The Moral Conflict: Most people agree with pulling the lever in the classic scenario (sacrificing one to save five), but disagree with pushing a bystander onto the tracks to stop the same trolley (the “Fat Man” variant), despite the outcome being the same
.
Geminid
@piratedan: Ben Cline is an interesting figure to me. He succeeded Bob Goodlatte in 2018. Goodlatte had risen to the chairmanship of the House Judiciary committee. He wad an immigration attorney before he entered Congress, and he took up the practice of law again when he left.
I assume Goodlatte represents the corporate side in his legal practice. This bears on Cline’s role as Congressman, because there are some large and well-known employers of undocumented migrants. I can think of half a dozen in Rockingham County, just over the Blue Ridge from me.
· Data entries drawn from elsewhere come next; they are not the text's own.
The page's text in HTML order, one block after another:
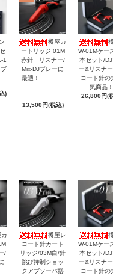
)
樽屋カ
ートリッジ 01M
赤針 リスナー/
Mix-DJプレーに
最適！
13,500円(税込)
W-01Mケー
本セット/DJ
ー&リスナ
コード針の
気商品！
26,800円(
/
樽屋レ
コード針カート
リッジ/03M白/針
跳び抑制ショッ
クアブソーバ搭
W-01Mケー
本セット/DJ
ー&リスナ
コード針の
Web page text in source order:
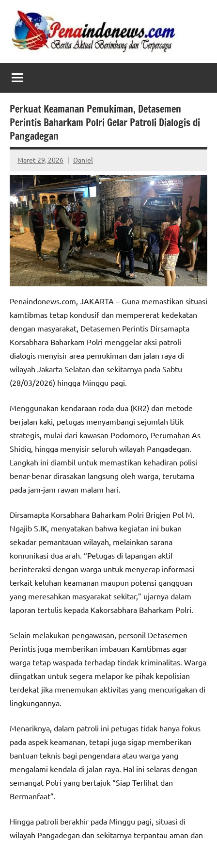
content
Perkuat Keamanan Pemukiman, Detasemen
Perintis Baharkam Polri Gelar Patroli Dialogis di
Pangadegan
Maret 29, 2026 Daniel
No
comments
Penaindonews.com, JAKARTA – Guna memastikan situasi
kamtibmas tetap kondusif dan mempererat kedekatan
dengan masyarakat, Detasemen Perintis Dirsamapta
Korsabhara Baharkam Polri menggelar aksi patroli
dialogis menyisir area pemukiman dan jalan raya di
wilayah Jakarta Selatan dan sekitarnya pada Sabtu
(28/03/2026) hingga Minggu pagi.
Menggunakan kendaraan roda dua (KR2) dan metode
berjalan kaki, petugas menyambangi sejumlah titik
strategis, mulai dari kawasan Podomoro, Perumahan As
Shidiq, hingga menyisir seluruh wilayah Pangadegan.
Langkah ini diambil untuk memastikan kehadiran polisi
benar-benar dirasakan langsung oleh warga, terutama
pada jam-jam rawan malam hari.
Dirsamapta Korsabhara Baharkam Polri Brigjen Pol M.
Ngajib S.IK, menyatakan bahwa kegiatan ini bukan
sekadar pemantauan wilayah, melainkan sarana
komunikasi dua arah. “Petugas di lapangan aktif
berinteraksi dengan warga untuk menyerap informasi
terkait keluhan keamanan maupun potensi gangguan
yang meresahkan masyarakat sekitar,” ujarnya dalam
laporan tertulis kepada Kakorsabhara Baharkam Polri.
Selain melakukan pengawasan, personil Detasemen
Perintis juga memberikan imbauan Kamtibmas agar
warga tetap waspada terhadap tindak kriminalitas. Warga
diingatkan untuk segera melapor ke pihak kepolisian
terdekat jika menemukan aktivitas yang mencurigakan di
lingkungannya.
Menariknya, dalam patroli ini petugas tidak hanya fokus
pada aspek keamanan, tetapi juga sigap memberikan
bantuan teknis bagi pengendara atau warga yang
mengalami kendala di jalan raya. Hal ini selaras dengan
semangat Polri yang bertajuk “Siap Terlihat dan
Bermanfaat”.
Hingga patroli berakhir pada Minggu pagi, situasi di
wilayah Pangadegan dan sekitarnya terpantau aman dan
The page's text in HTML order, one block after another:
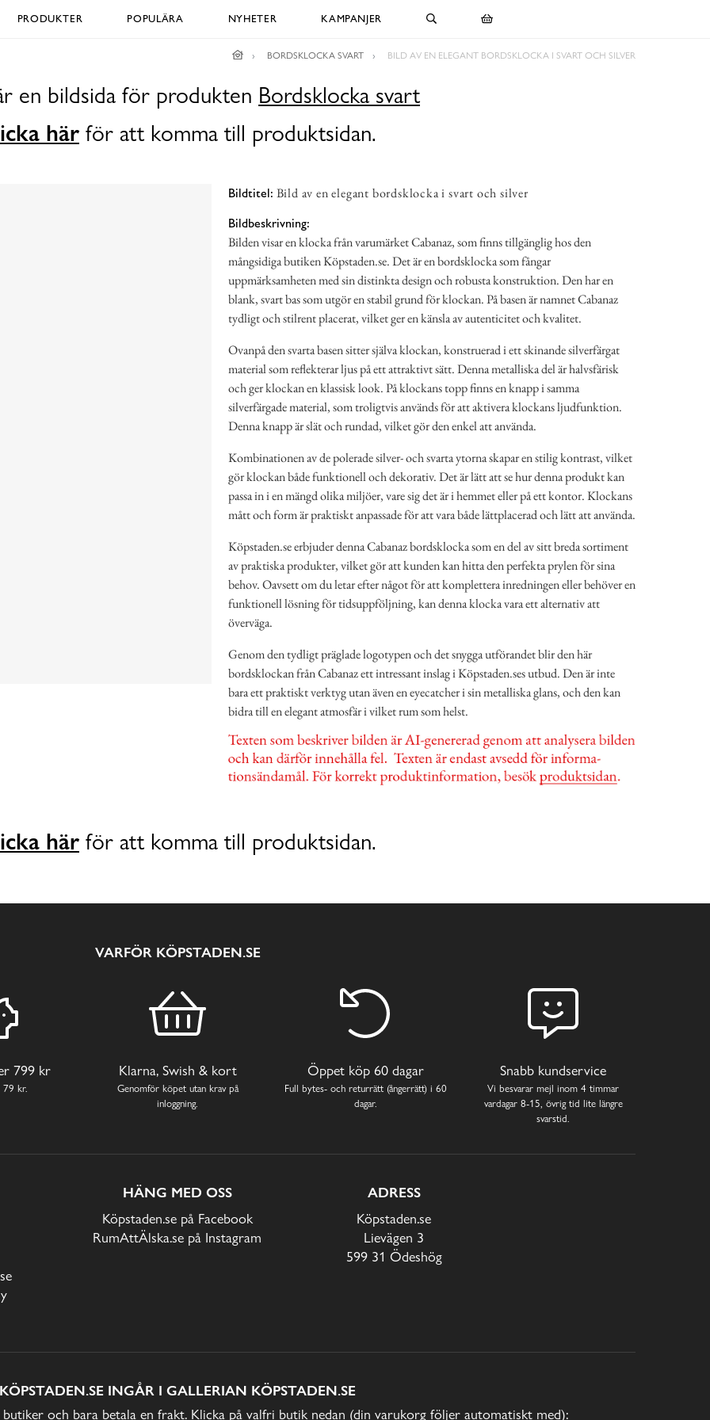
PRODUKTER POPULÄRA NYHETER KAMPANJER
BORDSKLOCKA SVART BILD AV EN ELEGANT BORDSKLOCKA I SVART OCH SILVER
en bildsida för produkten Bordsklocka svart
här för att komma till produktsidan.
Bildtitel: Bild av en elegant bordsklocka i svart och silver
Bildbeskrivning:
Bilden visar en klocka från varumärket Cabanaz, som finns tillgänglig hos den
mångsidiga butiken Köpstaden.se. Det är en bordsklocka som fångar
uppmärksamheten med sin distinkta design och robusta konstruktion. Den har en
blank, svart bas som utgör en stabil grund för klockan. På basen är namnet Cabanaz
tydligt och stilrent placerat, vilket ger en känsla av autenticitet och kvalitet.
Ovanpå den svarta basen sitter själva klockan, konstruerad i ett skinande silverfärgat
material som reflekterar ljus på ett attraktivt sätt. Denna metalliska del är halvsfärisk
och ger klockan en klassisk look. På klockans topp finns en knapp i samma
silverfärgade material, som troligtvis används för att aktivera klockans ljudfunktion.
Denna knapp är slät och rundad, vilket gör den enkel att använda.
Kombinationen av de polerade silver- och svarta ytorna skapar en stilig kontrast, vilket
gör klockan både funktionell och dekorativ. Det är lätt att se hur denna produkt kan
passa in i en mängd olika miljöer, vare sig det är i hemmet eller på ett kontor. Klockans
mått och form är praktiskt anpassade för att vara både lättplacerad och lätt att använda.
Köpstaden.se erbjuder denna Cabanaz bordsklocka som en del av sitt breda sortiment
av praktiska produkter, vilket gör att kunden kan hitta den perfekta prylen för sina
behov. Oavsett om du letar efter något för att komplettera inredningen eller behöver en
funktionell lösning för tidsuppföljning, kan denna klocka vara ett alternativ att
överväga.
Genom den tydligt präglade logotypen och det snygga utförandet blir den här
bordsklockan från Cabanaz ett intressant inslag i Köpstaden.ses utbud. Den är inte
bara ett praktiskt verktyg utan även en eyecatcher i sin metalliska glans, och den kan
bidra till en elegant atmosfär i vilket rum som helst.
här för att komma till produktsidan.
VARFÖR KÖPSTADEN.SE
799 kr
79 kr.
Klarna, Swish & kort
Genomför köpet utan krav på
inloggning.
Öppet köp 60 dagar
Full bytes- och returrätt (ångerrätt) i 60
dagar.
Snabb kundservice
Vi besvarar mejl inom 4 timmar
vardagar 8-15, övrig tid lite längre
svarstid.
HÄNG MED OSS
Köpstaden.se på Facebook
RumAttÄlska.se på Instagram
ADRESS
Köpstaden.se
Lievägen 3
599 31 Ödeshög
KÖPSTADEN.SE INGÅR I GALLERIAN KÖPSTADEN.SE
och bara betala en frakt. Klicka på valfri butik nedan (din varukorg följer automatiskt med):
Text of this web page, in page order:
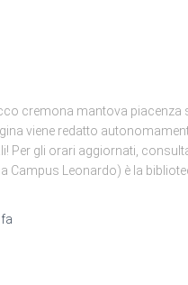
cremona mantova piacenza
viene redatto
gli orari aggiornati,
Campus Leonardo) è la
fa
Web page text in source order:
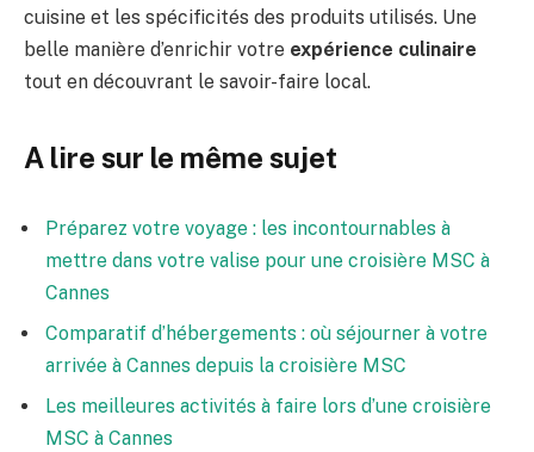
cuisine et les spécificités des produits utilisés. Une
belle manière d’enrichir votre expérience culinaire
tout en découvrant le savoir-faire local.
A lire sur le même sujet
Préparez votre voyage : les incontournables à
mettre dans votre valise pour une croisière MSC à
Cannes
Comparatif d’hébergements : où séjourner à votre
arrivée à Cannes depuis la croisière MSC
Les meilleures activités à faire lors d’une croisière
MSC à Cannes
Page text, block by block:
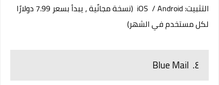
التثبيت: iOS /Android
(نسخة مجانًية ، يبدأ بسعر 7.99 دولارًا
لكل مستخدم في الشهر)
٤. Blue Mail

So far as I know, these plants have not been touched by ICE. I suspect they have “protection” of one form or another, and the team of Cline and Goodlatte are involved. This is one more reason to tune in the Harrisonburg news station, WSVA 550AM. Large ICE raids would be a big story there. Plus, they interview Ben Cline for a few minutes each week.
JML
@chemiclord: that’s probably not true: there are plenty of GOP voters who would stay home rather than vote for a 3rd term for the Orange Idiot. Are they persuadable to vote for a Democrat? That’s where the number starts getting smaller, but looking at what happened in some of the recent elections in Texas and Louisiana, there’s been definite crossover.
It’s easy for us to smack around the people now saying “I didn’t vote for this!” for being ignorant tools and not taking the Orange Idiot at face value for what his campaign was pumping out. Because this is what they voted for. But they also voted for someone who said the Biden administration was clueless, said they would fix things for the economy, and would make things “better” immediately.
Sure, we know the Orange Idiot was lying about actually helping people and his economic program was always going to be a disaster with the tariff nonsense, but much as I liked the Biden administration and thought they did a good job cleaning up the mess, the day to day for a lot of people hadn’t come back yet to what they expected or thought they had been promised, so there were plenty of people (especially in our short-attention span society) that went for change over more of the same.
(I also firmly believe that racism and sexism played a huge role in the final result of the 2024 election, of course.)
Lot of voters want instant gratification. They’ll buy the snake oil, they’ll swallow the lies.
RevRick
@JML: I think it’s not just the short term memory of the populace that enabled Trump’s reelection. It is also because people are extremely pain averse. The spike in inflation was a real shock to people’s finances, and it all happened under Biden’s watch. Most of the deaths due to COVID happened under his watch. The social isolation dragged on under his watch. The spike in violent crime dragged on under his watch.
It’s the same thing as occurred under Obama. The Great Recession was all the fault of the Bush administration, but because it dragged on for so long and the recovery was so slow, the blame adhered to him and the Democrats, and our party has suffered the consequences to this day.
The decisive margin in the 2024 election were those screaming, “Make the pain go away!” And they blamed the Biden administration and Democrats for failing to do so.
Paul in KY
@there go two miscreants: Maybe the devil intervened?
Ed in OK
The Crazification Factor cannot fail, it can only be failed.
JustRuss
@Lacuna Synecdoche: Mona Charen. Now that’s a name I haven’t heard in a long time. She used to be a regular on our local paper’s basket of deplorables editorial page, along with George Effing Will. Congrats Mona, you did your part to make this happen.